CELL ADHESION IN TISSUE MORPHOGENESIS

组织形态发生中的细胞粘附

• 批准号: 2894793
• 负责人: WILLIAM G. CARTER
• 金额: $ 32.97万
• 依托单位: FRED HUTCHINSON CANCER RESEARCH CENTER
• 依托单位国家: 美国
• 财政年份: 1988
• 资助国家: 美国
• 起止时间: 1988-12-01 至 2002-03-31
• 项目状态: 已结题
• 来源: https://reporter.nih.gov/project-details/2894793
• 关键词: cell adhesion; collagen; complementary DNA; gene induction /repression; gene mutation; human tissue; integrins; intermolecular interaction; laboratory mouse; laboratory rabbit; laminin; monoclonal antibody; oligonucleotides; polymerase chain reaction; protooncogene; site directed mutagenesis; tissue /cell culture

DESCRIPTION: Adhesion of epithelial basal cells to the basement membrane (BM) is required for maintenance of a proliferative, undifferentiated phenotype. To understand the mechanism of this adhesion requirement, we characterized ligands, receptors, and signaling proteins involved in adhesion of cultured human foreskin keratinocytes (HFKs) to the BM: (I) Laminin 5 (epiligrin) is the primary adhesive ligand in epithelial BMs of both homeostatic tissue and wound sites. It is synthesized by HFKs in wound sites. (ii) Integrin alpha-6-beta-4 in hemidesmosome-like stable anchoring contacts (SACs) and integrin alpha-3-beta-1 in focal adhesions (FAs) are adhesion receptors for laminin-5. Epithelial cells anchor to laminin 5 via alpha-6-beta-4 in homeostatic epidermis and migrate via alpha-3-beta-1 in wound sites. Integrin alpha-2-beta-1 also functions in wound repair by interacting with collagen exposed in wound sites. (iii) Phosphorylation of a tyrosine residue(s) on a new membrane-associated signaling protein, p80, is the first detectable signaling event resulting from de-attachment of HFKs from laminin 5 via alpha-6-beta-4. In contrast, ligation of alpha-2-beta-1 and alpha-3-beta-1 regulates phosphorylation of FA kinase (FAK). Synchronization of the anchorage and migratory functions to avoid interference in wound activation is regulated by receptor cross-talk. We hypothesize, that differences in cell adhesion induced by laminin 5 verses collagen results in altered phosphorylation of p80 and FAK, DNA synthesis and differentiation. We propose to: characterize p80 and its role in cell adhesion, define the mechanisms of regulatory cross-talk between the beta-1 and beta-4 receptors, and analyze the promoter of the LAMA3 gene to identify sequences responsible for transcriptional control in response to cell adhesion. these results will define the molecular mechanism through which cell adhesion regulates gene expression and wound repair in epithelium.

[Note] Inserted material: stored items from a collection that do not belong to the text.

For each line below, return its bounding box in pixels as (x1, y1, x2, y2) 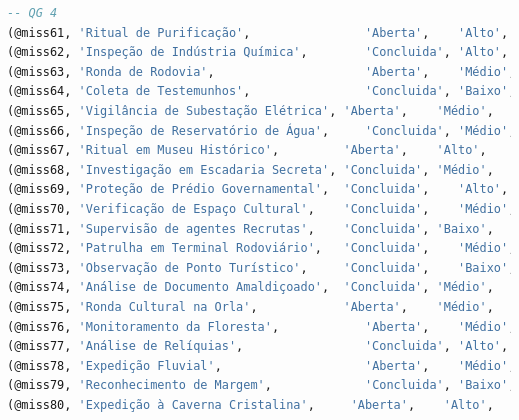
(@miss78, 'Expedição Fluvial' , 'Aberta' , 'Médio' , (7, 358, 516, 373)
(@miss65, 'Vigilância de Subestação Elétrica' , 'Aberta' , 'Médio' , (7, 103, 494, 118)
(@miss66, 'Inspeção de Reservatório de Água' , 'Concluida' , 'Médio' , (7, 123, 516, 138)
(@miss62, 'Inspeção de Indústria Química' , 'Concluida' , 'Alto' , (7, 45, 509, 60)
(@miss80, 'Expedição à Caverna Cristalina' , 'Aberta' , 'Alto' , (7, 397, 494, 412)
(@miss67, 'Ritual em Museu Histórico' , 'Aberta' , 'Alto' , (7, 143, 487, 158)
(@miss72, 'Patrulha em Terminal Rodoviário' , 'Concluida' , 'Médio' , (7, 241, 516, 256)
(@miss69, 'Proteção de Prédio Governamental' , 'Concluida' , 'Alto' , (7, 182, 509, 197)
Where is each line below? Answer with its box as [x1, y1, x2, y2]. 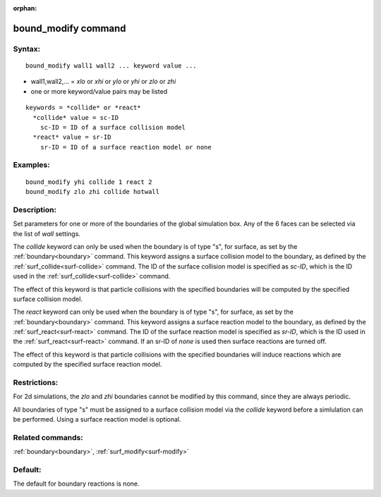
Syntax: [13, 44, 41, 54]
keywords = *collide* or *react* [25, 104, 141, 112]
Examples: [13, 160, 50, 170]
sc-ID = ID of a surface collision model [40, 123, 186, 131]
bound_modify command [13, 22, 126, 35]
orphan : [13, 4, 37, 12]
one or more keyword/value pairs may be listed [30, 87, 168, 95]
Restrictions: [13, 378, 59, 388]
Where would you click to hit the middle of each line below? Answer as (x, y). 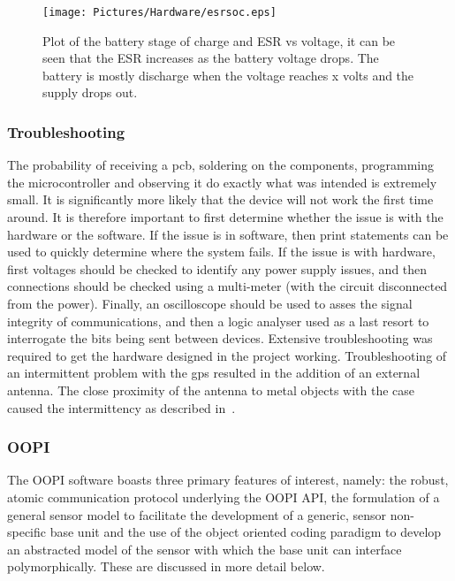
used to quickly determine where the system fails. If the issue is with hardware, (221, 252)
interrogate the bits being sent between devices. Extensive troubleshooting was (220, 338)
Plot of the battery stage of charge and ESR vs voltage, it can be (219, 40)
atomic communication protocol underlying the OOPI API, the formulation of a (224, 497)
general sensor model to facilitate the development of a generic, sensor (197, 514)
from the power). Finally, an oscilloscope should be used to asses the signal (210, 303)
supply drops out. (90, 92)
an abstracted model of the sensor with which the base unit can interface (205, 549)
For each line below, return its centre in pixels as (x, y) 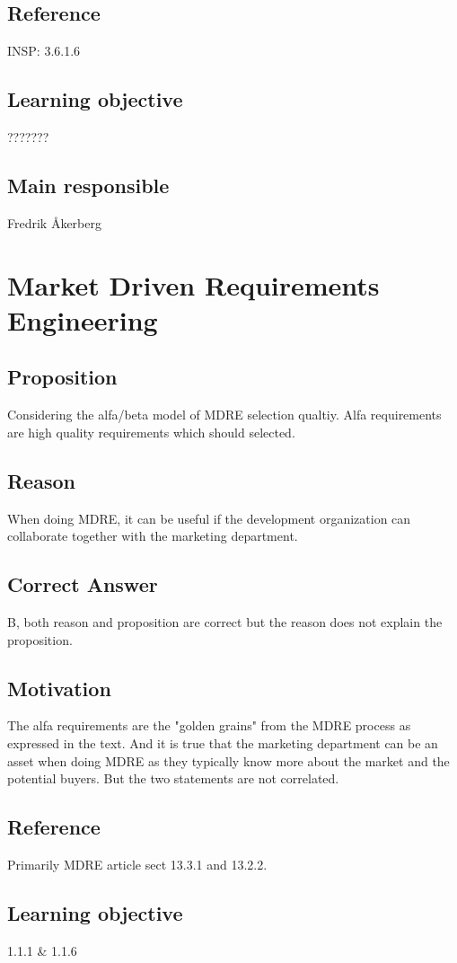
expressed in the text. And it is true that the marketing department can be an (223, 742)
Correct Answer (83, 584)
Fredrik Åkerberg (54, 222)
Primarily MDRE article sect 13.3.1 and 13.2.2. (137, 864)
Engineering (83, 319)
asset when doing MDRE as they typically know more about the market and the (228, 760)
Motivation (59, 688)
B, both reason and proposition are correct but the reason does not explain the (225, 621)
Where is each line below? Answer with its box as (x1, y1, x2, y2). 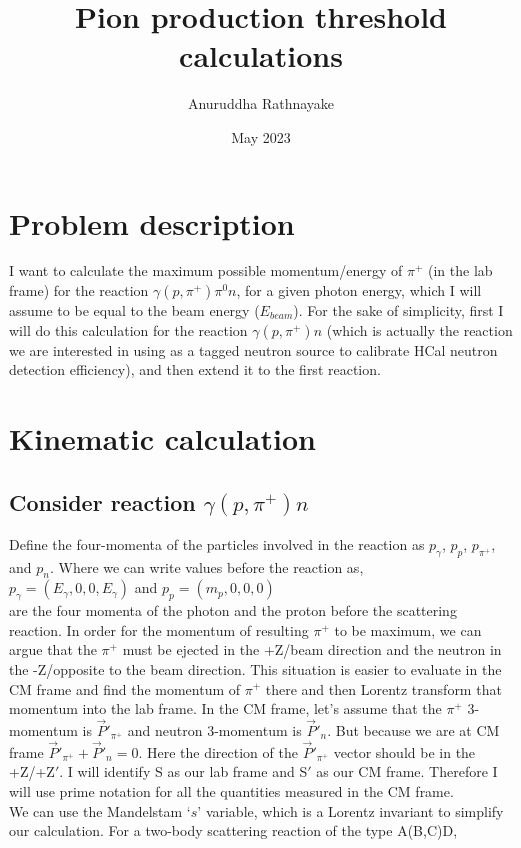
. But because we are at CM (327, 719, 500, 740)
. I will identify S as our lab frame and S (59, 761, 308, 782)
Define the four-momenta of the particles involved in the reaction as (9, 533, 425, 554)
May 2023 (231, 126, 291, 147)
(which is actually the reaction (326, 319, 513, 340)
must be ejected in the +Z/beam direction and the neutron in (122, 639, 502, 660)
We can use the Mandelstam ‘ (9, 800, 191, 821)
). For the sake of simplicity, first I (293, 300, 504, 321)

描述：上皮基底细胞与基底膜的粘附 (BM) 是维持增殖性、未分化的细胞所必需的 表型。 为了了解这种粘附要求的机制，我们 特征配体、受体和信号蛋白参与 培养的人包皮角质形成细胞 (HFK) 与 BM 的粘附：(I) 层粘连蛋白 5（epiligrin）是上皮 BM 中的主要粘附配体 稳态组织和伤口部位。 它是由伤口中的 HFK 合成的 网站。 (ii) 半桥粒样稳定锚定中的整合素 α-6-β-4 接触 (SAC) 和粘着斑 (FA) 中的整合素 α-3-β-1 层粘连蛋白 5 的粘附受体。 上皮细胞通过层粘连蛋白 5 锚定 表皮稳态中的 α-6-β-4 并通过 α-3-β-1 迁移 伤口部位。 整合素 α-2-β-1 也通过以下方式在伤口修复中发挥作用： 与伤口部位暴露的胶原蛋白相互作用。 (iii) 磷酸化 新的膜相关信号蛋白 p80 上的酪氨酸残基， 是由 HFK 脱离引起的第一个可检测到的信号事件 来自层粘连蛋白 5 通过 alpha-6-beta-4。 相反，α-2-β-1 的连接 α-3-β-1 调节 FA 激酶 (FAK) 的磷酸化。 锚地和迁移功能的同步以避免 伤口激活的干扰是由受体串扰调节的。 我们 假设层粘连蛋白 5 诗节诱导的细胞粘附差异 胶原蛋白导致 p80 和 FAK 磷酸化、DNA 合成发生改变 和差异化。 我们建议：表征 p80 及其在细胞中的作用 粘附，定义 beta-1 之间的调控串扰机制 和β-4受体，并分析LAMA3基因的启动子以鉴定 负责响应细胞转录控制的序列 附着力。 这些结果将定义分子机制 细胞粘附调节上皮细胞的基因表达和伤口修复。